No Dogs Allowed!

October 26, 2008 in Medicine by RangelMD

The Texas Medical Board is entrusted in part to safeguard the medical care of the public by oversight of medical professionals. Every few months they go through thousands of complaints (usually filed anonymously) to discipline a handful of physicians. Apparently, complaints with any merit what-so-ever are hard to come by given that the board felt compelled to pursue the following little gem among 34 discipline cases from its October 16th meeting.

According to the TMB’s own documentation, a patient identified only as “C.B.” was seen by Dr. Vijesh Patel in his office in November 2004. A dog accompanied CB during this visit and CB claimed that she had a history of seizure disorder and that the dog was a “seizure alert dog”. CB had no documentation of a history of seizure disorder and was not on any anti-seizure medication. CB did not provide documentation identifying the dog as a service animal and Dr. Patel felt that the patient did not have a history of seizure. CB was informed that dogs are not usually allowed per office policy.

CB returned in August 2005, again with the dog and was again informed that dogs are not allowed. CB was told that she could be seen with her dog at a time when other patients were not in the office (apparently one or more patients complained about the dog) but she left without being seen. CB filed a complaint and rather then contest this further, Dr. Patel agreed to a $250 “administrative penalty” imposed by the TMB.

There were no accusations nor any evidence that this issue adversely affected CB’s access to or quality of health care received. Contrary to the name, “seizure alert”, these dogs do not help their owners prevent seizure but rather are trained to recognize  and assist in the event of a seizure. This ability to assist is significant if the patient is alone or with people who are unable or unwilling to assist the patient. The importance of a service animal in the setting of an office of a medical professional is dubious at best. So, what was the problem?

The TMB claimed jurisdiction in this case under a provision of the Texas Medical Practice Act that allows for disciplinary action to be taken against a physician who violates “any state or federal law if the act is connected with the physician’s practice of medicine.“  The law in question is the Americans with Disabilities Act (ADA) which allows (with very few exceptions) disabled people to be accompanied by a service animal into any business without the need for identification or documentation that the animal is actually a required service animal.

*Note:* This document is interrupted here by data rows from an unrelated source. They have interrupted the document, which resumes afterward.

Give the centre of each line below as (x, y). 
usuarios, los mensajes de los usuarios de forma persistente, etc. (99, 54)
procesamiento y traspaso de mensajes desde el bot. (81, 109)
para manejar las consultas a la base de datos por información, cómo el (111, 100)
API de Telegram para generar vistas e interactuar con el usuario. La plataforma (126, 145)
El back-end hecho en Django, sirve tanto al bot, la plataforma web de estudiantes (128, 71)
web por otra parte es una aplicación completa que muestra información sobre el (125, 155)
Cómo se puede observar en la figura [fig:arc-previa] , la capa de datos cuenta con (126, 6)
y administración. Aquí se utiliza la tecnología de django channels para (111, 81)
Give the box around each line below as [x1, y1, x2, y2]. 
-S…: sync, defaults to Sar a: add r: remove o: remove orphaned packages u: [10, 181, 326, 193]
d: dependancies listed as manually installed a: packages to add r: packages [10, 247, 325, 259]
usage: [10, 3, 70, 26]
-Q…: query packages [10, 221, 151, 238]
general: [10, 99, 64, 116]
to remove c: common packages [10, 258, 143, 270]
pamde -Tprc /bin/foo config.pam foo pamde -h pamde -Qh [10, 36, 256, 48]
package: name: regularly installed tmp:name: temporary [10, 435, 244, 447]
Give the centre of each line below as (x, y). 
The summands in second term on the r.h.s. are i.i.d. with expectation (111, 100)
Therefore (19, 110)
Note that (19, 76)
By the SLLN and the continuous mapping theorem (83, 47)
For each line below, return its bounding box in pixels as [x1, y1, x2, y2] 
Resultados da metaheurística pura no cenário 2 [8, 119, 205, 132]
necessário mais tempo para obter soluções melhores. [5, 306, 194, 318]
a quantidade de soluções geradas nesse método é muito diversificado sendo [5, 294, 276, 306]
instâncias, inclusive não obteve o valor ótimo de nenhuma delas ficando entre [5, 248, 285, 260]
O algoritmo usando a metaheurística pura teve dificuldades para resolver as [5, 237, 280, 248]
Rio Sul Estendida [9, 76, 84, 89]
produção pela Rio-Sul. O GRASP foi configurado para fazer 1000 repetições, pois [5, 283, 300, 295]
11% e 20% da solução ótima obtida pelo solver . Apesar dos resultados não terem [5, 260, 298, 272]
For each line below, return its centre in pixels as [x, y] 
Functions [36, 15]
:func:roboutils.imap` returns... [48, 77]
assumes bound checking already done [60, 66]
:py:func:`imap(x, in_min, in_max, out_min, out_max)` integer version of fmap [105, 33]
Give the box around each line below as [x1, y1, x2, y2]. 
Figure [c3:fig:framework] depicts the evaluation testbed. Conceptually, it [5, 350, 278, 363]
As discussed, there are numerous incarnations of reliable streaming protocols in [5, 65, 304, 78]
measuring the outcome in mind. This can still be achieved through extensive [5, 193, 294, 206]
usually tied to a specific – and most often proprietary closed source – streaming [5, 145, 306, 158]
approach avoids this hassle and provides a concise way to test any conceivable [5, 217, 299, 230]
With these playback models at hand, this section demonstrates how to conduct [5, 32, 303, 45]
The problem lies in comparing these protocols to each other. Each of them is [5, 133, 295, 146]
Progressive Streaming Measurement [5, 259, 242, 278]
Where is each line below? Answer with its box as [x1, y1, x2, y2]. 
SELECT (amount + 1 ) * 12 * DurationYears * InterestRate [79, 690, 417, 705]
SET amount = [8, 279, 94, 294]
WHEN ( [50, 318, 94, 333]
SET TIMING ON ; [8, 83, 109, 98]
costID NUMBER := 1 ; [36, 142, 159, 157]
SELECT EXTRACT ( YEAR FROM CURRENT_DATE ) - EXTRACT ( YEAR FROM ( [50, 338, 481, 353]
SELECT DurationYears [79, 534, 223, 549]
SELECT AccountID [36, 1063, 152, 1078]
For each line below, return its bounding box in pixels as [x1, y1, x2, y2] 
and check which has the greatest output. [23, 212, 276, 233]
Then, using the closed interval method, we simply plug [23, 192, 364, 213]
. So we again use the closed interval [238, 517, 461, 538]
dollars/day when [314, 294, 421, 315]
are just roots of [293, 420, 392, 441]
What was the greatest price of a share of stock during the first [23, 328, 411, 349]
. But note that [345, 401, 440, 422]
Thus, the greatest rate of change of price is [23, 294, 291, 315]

Even though certain states can impose criminal penalties if someone falsely claims to have a disability requiring a service animal, the Federal ADA apparently does not have any such provisions and prohibits businesses from requiring documentation of the need and certification of the service animal. This has lead to concern that these loopholes could easily be exploited.

But all of these pertinent issues were ignored by the TMB in it’s robotic interpretation of a poorly written, vague, and overly reaching Federal law and their interpretation of “connected to medical practice” to extend even further to mean allowing animals into the office. Given that most businesses (including most health care facilities and health care professionals) do not realize the implications of the American with Disabilities Act with regard to service animals, it’s clear that Dr. Patel’s actions were neither intentionally malicious nor “likely to deceive or defraud the public” (as stated in section 164.053 defining Unprofessional or Dishonorable Conduct in the Texas Medical Practice Act). In short, this case is not at all adherent to the spirit and intent of the law!

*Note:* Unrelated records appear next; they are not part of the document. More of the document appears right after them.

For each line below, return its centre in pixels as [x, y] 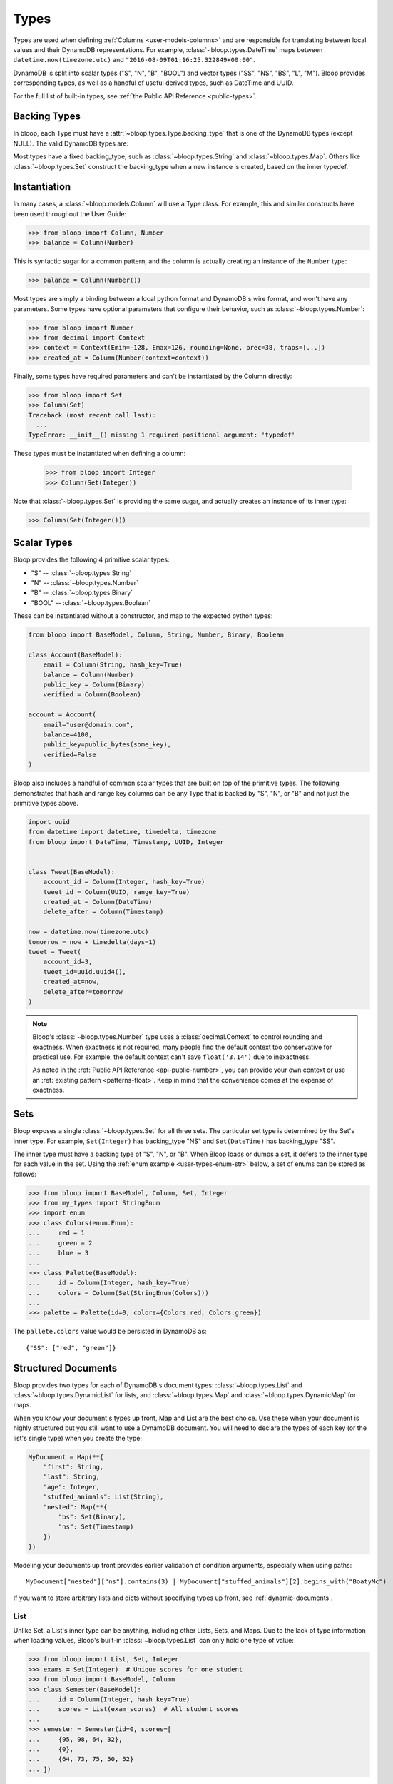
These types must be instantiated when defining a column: [99, 454]
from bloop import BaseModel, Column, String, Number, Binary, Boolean [156, 635]
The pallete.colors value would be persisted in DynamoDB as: [110, 1332]
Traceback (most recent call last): [92, 415]
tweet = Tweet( [55, 952]
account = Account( [62, 715]
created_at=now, [71, 982]
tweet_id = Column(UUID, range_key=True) [117, 892]
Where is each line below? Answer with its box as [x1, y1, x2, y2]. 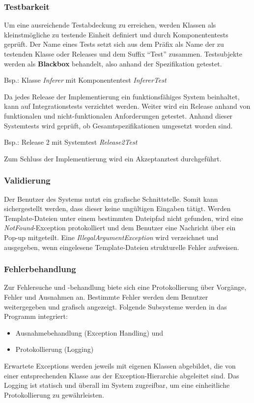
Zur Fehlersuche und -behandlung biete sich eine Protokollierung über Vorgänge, [4, 282, 247, 292]
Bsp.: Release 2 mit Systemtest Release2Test [4, 137, 138, 147]
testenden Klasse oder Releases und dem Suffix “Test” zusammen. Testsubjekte [4, 49, 243, 59]
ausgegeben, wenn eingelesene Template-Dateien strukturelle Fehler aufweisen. [4, 242, 239, 252]
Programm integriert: [4, 311, 68, 321]
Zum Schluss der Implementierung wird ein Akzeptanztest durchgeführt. [4, 153, 222, 163]
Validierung [4, 174, 51, 186]
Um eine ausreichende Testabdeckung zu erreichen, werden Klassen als [4, 20, 216, 30]

This simple case could have been easily resolved with better effort on the part of patient and physician to clear up this misunderstanding . . OR . . a simple letter of warning and clarification to Dr. Patel from the TMB regarding this issue. However, the TMB (apparently) is not allowed to send out warning letters and instead is allowed to spend thousands of tax payer dollars in pursuit of a $250 fine in an effort to fill what appears to be an unofficial quota of discipline cases per meeting. Now Dr. Patel’s name appears on the same list as physicians disciplined for sexual abuse, fraud, assault, substance abuse, and gross negligence.

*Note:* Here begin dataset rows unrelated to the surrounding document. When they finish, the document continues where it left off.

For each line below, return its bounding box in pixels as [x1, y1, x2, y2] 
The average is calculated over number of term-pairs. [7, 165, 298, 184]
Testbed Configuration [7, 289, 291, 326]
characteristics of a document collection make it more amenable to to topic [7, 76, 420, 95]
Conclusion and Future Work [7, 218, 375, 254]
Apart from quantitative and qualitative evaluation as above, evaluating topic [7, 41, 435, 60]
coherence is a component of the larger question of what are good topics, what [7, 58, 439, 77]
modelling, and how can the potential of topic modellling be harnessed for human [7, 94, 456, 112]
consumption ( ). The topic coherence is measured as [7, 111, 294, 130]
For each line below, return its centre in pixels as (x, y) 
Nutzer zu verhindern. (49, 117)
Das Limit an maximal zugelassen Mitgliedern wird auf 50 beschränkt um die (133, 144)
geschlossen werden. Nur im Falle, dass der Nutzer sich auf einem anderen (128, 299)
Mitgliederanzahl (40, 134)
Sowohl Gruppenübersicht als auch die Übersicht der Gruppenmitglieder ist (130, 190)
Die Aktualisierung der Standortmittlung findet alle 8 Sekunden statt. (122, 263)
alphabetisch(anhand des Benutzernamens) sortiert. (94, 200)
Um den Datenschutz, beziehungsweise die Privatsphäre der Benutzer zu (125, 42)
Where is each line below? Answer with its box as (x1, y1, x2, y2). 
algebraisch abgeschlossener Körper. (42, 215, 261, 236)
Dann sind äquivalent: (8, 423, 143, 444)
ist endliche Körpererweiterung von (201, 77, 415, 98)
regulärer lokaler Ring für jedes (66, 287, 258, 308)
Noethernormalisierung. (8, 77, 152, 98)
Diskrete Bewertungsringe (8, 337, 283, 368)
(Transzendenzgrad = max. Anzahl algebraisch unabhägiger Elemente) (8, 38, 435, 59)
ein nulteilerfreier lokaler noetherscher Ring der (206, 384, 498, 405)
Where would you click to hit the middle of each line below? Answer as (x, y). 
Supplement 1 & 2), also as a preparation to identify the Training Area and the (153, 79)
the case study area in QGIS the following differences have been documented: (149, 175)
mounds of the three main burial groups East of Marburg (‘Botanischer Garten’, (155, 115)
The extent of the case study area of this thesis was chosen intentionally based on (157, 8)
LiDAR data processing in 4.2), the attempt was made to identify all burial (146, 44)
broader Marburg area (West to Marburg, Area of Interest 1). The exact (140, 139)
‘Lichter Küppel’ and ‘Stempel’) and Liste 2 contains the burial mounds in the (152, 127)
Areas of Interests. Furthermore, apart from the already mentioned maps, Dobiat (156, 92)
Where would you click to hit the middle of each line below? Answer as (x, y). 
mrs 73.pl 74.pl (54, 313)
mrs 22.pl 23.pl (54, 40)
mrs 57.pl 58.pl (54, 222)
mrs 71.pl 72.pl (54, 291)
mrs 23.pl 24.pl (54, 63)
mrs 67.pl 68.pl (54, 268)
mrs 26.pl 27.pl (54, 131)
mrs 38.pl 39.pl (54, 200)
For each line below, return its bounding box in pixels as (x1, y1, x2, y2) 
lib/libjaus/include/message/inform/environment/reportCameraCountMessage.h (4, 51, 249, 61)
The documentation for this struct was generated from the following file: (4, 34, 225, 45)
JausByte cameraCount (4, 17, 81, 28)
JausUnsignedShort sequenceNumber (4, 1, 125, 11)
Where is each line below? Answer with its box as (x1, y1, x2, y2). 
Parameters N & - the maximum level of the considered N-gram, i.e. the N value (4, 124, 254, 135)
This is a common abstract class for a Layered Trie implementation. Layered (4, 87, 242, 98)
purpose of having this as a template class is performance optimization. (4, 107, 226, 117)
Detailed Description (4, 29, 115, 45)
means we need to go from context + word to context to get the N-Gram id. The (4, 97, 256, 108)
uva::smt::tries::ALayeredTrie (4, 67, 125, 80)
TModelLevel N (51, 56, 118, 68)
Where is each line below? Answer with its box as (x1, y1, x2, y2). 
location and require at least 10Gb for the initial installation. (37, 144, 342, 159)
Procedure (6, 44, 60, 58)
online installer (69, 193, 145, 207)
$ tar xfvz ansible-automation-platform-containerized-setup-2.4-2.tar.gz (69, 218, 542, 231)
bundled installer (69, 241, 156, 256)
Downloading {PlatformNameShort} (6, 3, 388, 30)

Without any reforms to the Texas Medical Practice Act on the horizon we can expect this sort of harassment of Texas physicians to continue and to grow in severity for the foreseeable future.  The TMB will continue to try and expand its power and control (and funding) via its jurisdiction over any possible conceivable thing “connected to the practice of medicine”. If you are a physician considering a move to another state to practice, I would advise that you avoid Texas like the plague.

At least for now.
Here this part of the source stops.